Your final journey has just begun
But destiny chose the reaper
No Fear
Destination Darkness
Niecałe pół godziny później kończyłem rysunek Milo. Uchwyciłem go do połowy. Zamyślonego, nieobecnego, usilnie próbującego odnaleźć coś w swoim laptopie.
- Wiem, że jestem o wiele bardziej interesujący od martwej natury, ale zostały nam trzy godziny zajęć , a Ty nic nie przeniosłeś na większy format. - moje serce waliło jak dzwon, gdy usłyszałem jego głos przy swoim uchu. Zatrzasnąłem szkicownik z taką siłą, że ołówek wyleciał mi z ręki, odbił się od granatowowłosego i cichym echem potoczył się po podłodze. Nauczyciel kucając przy mnie, uśmiechał się szeroko. Gdybym tylko mógł, to w tej chwili zapadłbym się pod ziemię.

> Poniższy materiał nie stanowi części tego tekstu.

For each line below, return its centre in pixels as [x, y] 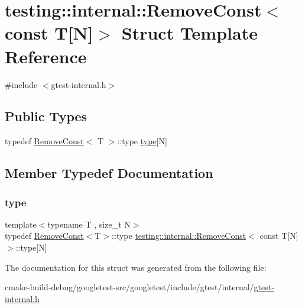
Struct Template [189, 33]
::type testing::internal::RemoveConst [179, 236]
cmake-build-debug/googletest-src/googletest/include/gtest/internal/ [129, 287]
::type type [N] [142, 141]
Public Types [46, 116]
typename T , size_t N [89, 224]
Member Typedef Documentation [109, 173]
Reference [46, 56]
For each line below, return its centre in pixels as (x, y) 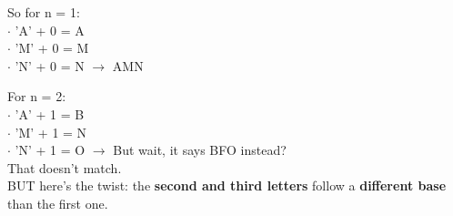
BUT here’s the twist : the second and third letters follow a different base (227, 185)
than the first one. (58, 203)
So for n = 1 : (44, 12)
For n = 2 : (37, 96)
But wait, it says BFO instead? (200, 150)
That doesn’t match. (65, 167)
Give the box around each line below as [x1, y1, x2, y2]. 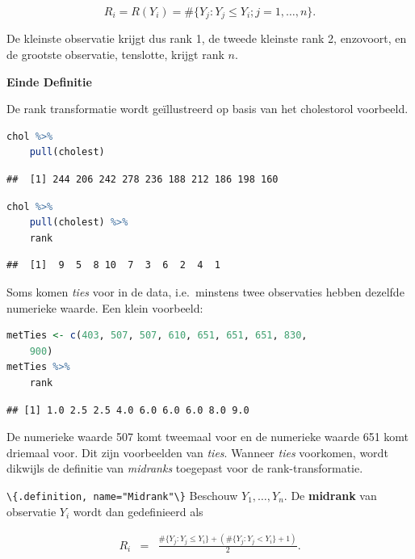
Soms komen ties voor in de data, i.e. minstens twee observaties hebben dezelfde [6, 283, 405, 300]
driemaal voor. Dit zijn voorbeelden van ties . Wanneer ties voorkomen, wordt [6, 443, 388, 460]
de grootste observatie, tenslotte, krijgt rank [6, 46, 224, 63]
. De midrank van [283, 486, 377, 503]
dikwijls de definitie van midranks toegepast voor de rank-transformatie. [6, 460, 363, 477]
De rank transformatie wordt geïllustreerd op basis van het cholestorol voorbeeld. [6, 100, 409, 117]
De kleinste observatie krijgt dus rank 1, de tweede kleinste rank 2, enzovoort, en [6, 30, 407, 47]
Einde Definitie [6, 73, 92, 90]
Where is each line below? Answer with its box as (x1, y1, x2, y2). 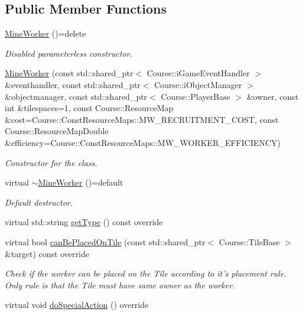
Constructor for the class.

- Po prostu..ja, no.. - nie wiedziałem co mam powiedzieć, nie wytrzymam z tym człowiekiem ! Czy on zawsze musi się zjawiać tak niepostrzeżenie !? I to zawsze w nieodpowiednich momentach ?! Do tego zawsze wywołuje sytuację, kiedy nie wiem, co mam powiedzieć.
- Nathaniel, nie tłumacz się. To na prawdę uroczę. Mogę zobaczyć ? - zapytał, wyciągając dłoń w moim kierunku. Spojrzałem w stalowe oczy, które były w tej chwili w stanie wywiercić we mnie dziurę.

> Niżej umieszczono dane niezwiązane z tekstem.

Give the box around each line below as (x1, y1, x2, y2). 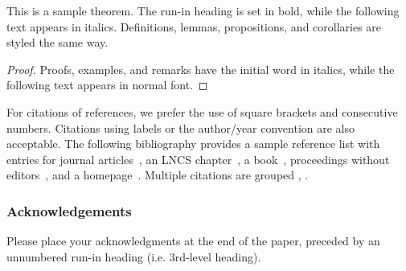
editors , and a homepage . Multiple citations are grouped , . (6, 166, 309, 183)
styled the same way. (6, 34, 109, 51)
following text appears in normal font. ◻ (6, 76, 208, 93)
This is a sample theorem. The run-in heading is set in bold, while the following (6, 2, 400, 18)
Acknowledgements (6, 200, 132, 220)
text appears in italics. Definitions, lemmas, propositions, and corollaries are (6, 18, 382, 35)
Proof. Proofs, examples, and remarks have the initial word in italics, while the (6, 60, 395, 77)
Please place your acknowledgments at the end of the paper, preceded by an (6, 232, 380, 249)
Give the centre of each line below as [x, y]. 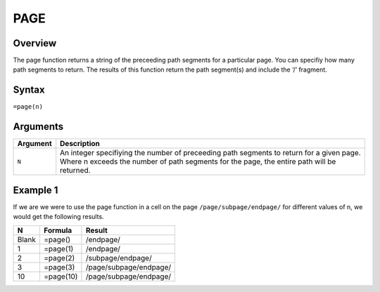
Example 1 [36, 190]
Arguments [38, 127]
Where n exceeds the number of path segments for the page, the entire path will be [198, 161]
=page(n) [28, 107]
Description [80, 144]
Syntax [29, 90]
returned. [75, 171]
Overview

- Nie, o nie, nie ma mowy. Zresztą to nie Ty. - Tak Nathaniel, bingo. Jesteś genialny, nic głupszego nie mogłeś chyba wymyślić. Granatowowłosy zaśmiał się cicho.

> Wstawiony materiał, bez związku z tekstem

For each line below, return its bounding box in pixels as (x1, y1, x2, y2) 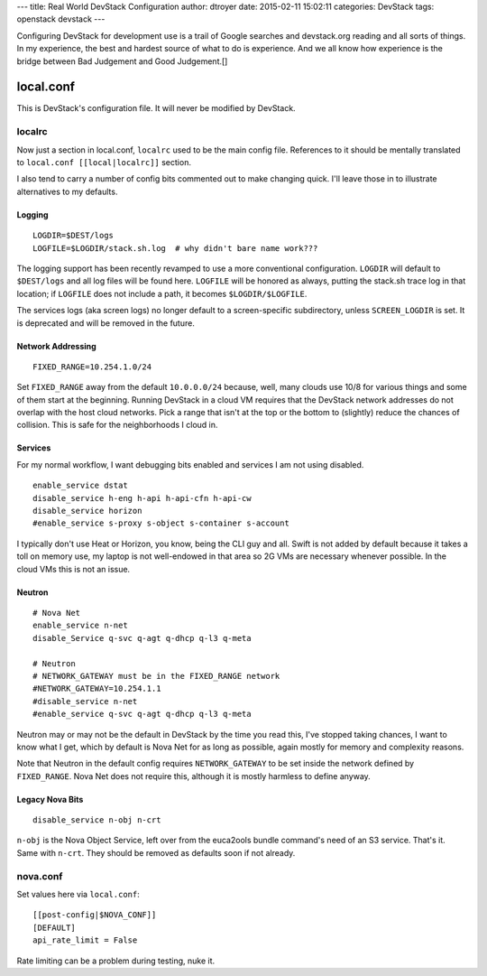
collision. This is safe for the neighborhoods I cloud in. (16, 420, 218, 431)
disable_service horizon (32, 506, 142, 516)
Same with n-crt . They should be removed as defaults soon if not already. (16, 847, 296, 858)
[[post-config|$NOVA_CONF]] (32, 910, 157, 920)
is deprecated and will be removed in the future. (16, 317, 196, 329)
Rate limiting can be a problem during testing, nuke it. (16, 955, 216, 966)
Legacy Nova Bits (16, 794, 84, 804)
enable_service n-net (32, 620, 128, 631)

- Ahaaa. A kto, Twoja dziewczyna ? - No nie, czy on nie ma litości ?! Wal się Milo, wal się, wal się ! - Pokaż, proszę. - No i co miałem zrobić, przecież tego nie zjem, ani nie wyrzucę. Podałem mu mój szkicownik. Otworzył go, wertując strony, gdy natrafił na rysunek, przyglądał mu się uważnie. Wodził po nim palcem, uśmiechając się lekko. Wstrzymałem oddech. Nie znosiłem, gdy ktoś oglądał moje prywatne rysunki ! W szczególności gdy przedstawiały oglądającego, a w zupełnej szczególności, gdy był to mój nauczyciel ! Moja ukochana skrzynia, na której nadal siedziałem, wydała mi się nieznośnie twarda. Rozejrzałem się szybko po sali, nikt nie zwracał na nas uwagi, oprócz Elly, która rozstawiła się ze swoją obok mojej. Powróciłem wzrokiem do Milo, który szybkim ruchem wyrwał kartkę, na co moje oczy rozszerzyły się w zdumieniu. Co on do cholery robi?!
- Zabieram na pamiątkę. Dziękuję za ten rysunek, miło być wybranym. - uśmiechnął się i odszedł, kierując się w głąb sali.